Die Möglichkeit von Leben

von Gerhard Meister 7. September 2016

Um die kleine Sonne, die am nächsten von unserer Sonne liegt, nein, nicht liegt, auch diese Sonne dreht sich ja wie die unsere um ihre Achse und dreht sich um den Mittelpunkt der Galaxie und fliegt gleichzeitig weg von jenem Ort, wo vor so und so vielen Milliarden Jahren mit einem grossen Knall – so wenigstens die vorherrschende, schon von einigen Wissenschaftlern in Frage gestellte Lehrmeinung, alles begann, Raum und Zeit also aus dem Nichts heraus eruptierten –

Um diese Sonne also, ein roter Zwerg im Zentaur, einem Sternbild, das nur am Südhimmel zu sehen ist, und genannt Proxima Centauri, da sie von unserer Sonne nur wenig mehr als vier Lichtjahre entfernt und damit von all den Abermilliarden Sonnen in unserer Galaxie die uns Nächstgelegene ist –

Um diese Sonne, die so klein und leuchtschwach ist, dass sie, obwohl uns nächstgelegen, von blossem Auge am Himmel nicht zu erkennen ist, um diese Sonne, so legen es komplizierte Bahnberechnungen nahe, die kleinste Abweichungen ergaben, die anders nicht erklärt werden können –

Um diese Sonne also dreht sich ein Planet, auf dem es von seiner Grösse her und auch, was die Temperaturen betrifft, die dort herrschen, Leben geben könnte. Leben in Form von Bazillen, Flechten vielleicht, oder es gibt dort Käfer oder noch grössere Tiere, die mit einer Intelligenz begabt sind, die der unseren ähnelt, sie möglicherweise sogar übertrifft.

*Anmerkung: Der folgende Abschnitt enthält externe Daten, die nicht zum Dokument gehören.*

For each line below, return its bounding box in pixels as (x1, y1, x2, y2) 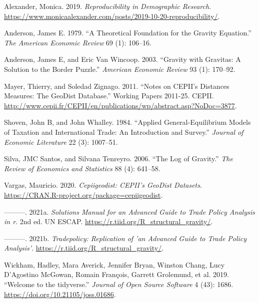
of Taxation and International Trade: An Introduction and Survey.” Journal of (4, 126, 243, 137)
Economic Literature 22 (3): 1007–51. (4, 136, 118, 147)
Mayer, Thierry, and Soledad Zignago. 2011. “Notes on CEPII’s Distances (4, 80, 229, 91)
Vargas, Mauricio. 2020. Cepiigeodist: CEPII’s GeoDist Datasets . (4, 180, 202, 190)
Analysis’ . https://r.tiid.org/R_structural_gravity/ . (4, 243, 164, 253)
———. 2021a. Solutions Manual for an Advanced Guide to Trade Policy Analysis (4, 206, 255, 217)
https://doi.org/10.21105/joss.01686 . (4, 289, 116, 299)
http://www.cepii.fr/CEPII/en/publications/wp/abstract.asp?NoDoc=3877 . (4, 100, 237, 110)
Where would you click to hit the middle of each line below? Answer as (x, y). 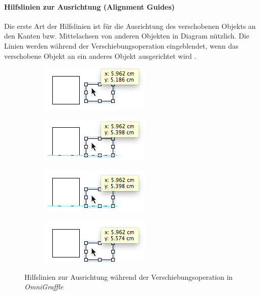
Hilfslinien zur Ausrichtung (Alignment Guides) (90, 6)
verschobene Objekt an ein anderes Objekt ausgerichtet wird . (100, 56)
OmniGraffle (44, 287)
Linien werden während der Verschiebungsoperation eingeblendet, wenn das (121, 45)
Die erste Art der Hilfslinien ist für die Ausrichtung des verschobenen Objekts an (130, 26)
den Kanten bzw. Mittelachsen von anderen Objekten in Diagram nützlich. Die (127, 36)
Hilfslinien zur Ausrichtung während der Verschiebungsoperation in (129, 276)
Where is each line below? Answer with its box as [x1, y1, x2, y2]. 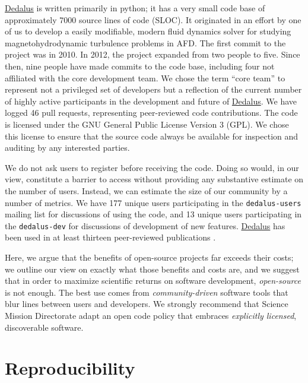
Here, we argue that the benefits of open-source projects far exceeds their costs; [5, 251, 294, 263]
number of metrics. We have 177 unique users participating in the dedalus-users [5, 196, 301, 208]
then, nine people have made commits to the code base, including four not [5, 59, 275, 72]
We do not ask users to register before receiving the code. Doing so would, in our [5, 161, 299, 173]
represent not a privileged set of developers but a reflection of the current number [5, 83, 302, 96]
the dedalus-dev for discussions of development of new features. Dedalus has [5, 219, 285, 232]
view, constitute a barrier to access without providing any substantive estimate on [5, 173, 304, 185]
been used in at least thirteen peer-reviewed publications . [5, 231, 216, 243]
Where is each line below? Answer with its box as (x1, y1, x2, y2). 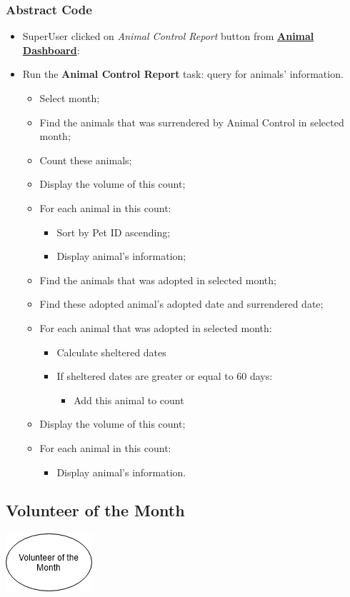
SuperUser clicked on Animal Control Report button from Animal (22, 29, 314, 44)
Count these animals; (39, 152, 132, 167)
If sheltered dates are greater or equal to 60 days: (56, 368, 273, 383)
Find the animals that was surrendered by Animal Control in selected (39, 114, 344, 129)
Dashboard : (22, 42, 80, 57)
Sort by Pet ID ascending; (56, 224, 171, 239)
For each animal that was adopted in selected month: (39, 320, 272, 335)
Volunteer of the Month (6, 499, 185, 521)

Nun haben ein paar Leute mit Ideen und ein paar Leute mit Geld gemeinsam die Absicht verkündet, ein winziges Raumschiff, das im Grunde aus nichts anderem besteht als einem sehr kleinen Fotoapparat –

Haben diese Leute also verkündet, sie wollten ein Raumschiff auf einem Bündel von Laserstrahlen zu diesem Planeten schicken, um ihn zu fotografieren und damit – und vielleicht noch mit der einen oder anderen zusätzlichen Methode – festzustellen, ob das Leben dort nicht nur möglich ist, sondern tatsächlich existiert.

Und weil diese Reise auf dem Laserstrahl sehr schnell ist, viel schneller als jede andere vom Menschen bis jetzt entwickelte Fortbewegungsmethode, nämlich nur fünf mal langsamer als das Licht und damit die physikalisch überhaupt mögliche Höchstgeschwindigkeit, dauert diese Reise nicht 30’000 Jahre, wie sie mit Raketen dauern würde, wie sie heute zur Verfügung stehen, sondern nur knapp zwanzig, während das vom Planeten geschossene Foto wie jedes andere Foto, das wir täglich irgendwo hinschicken, mit Lichtgeschwindigkeit zur Erde zurückkehrt. Ein Vierteljahrhundert nach dem Raketenstart und damit, wenn wir für die Entwicklung dieser Rakete ein Jahrzehnt veranschlagen, noch innerhalb der Lebensspanne vieler Leserinnen und Leser dieser Zeilen und vielleicht auch noch zu Lebzeiten ihres Urhebers –

In nicht allzu weiter Zukunft also ist das Foto von diesem Planeten auf unseren Bildschirmen, und wir sehen uns Leben zuwinken, ja vielleicht sogar zuzwinkern, das uns an Intelligenz gleich kommt oder übertrifft, oder wir sehen Käfer kriechen oder Flechten wachsen oder sehen, weil das Leben die Möglichkeit zu existieren, die dieser ihm Planet bietet, nicht genutzt hat, nur Steine und Staub.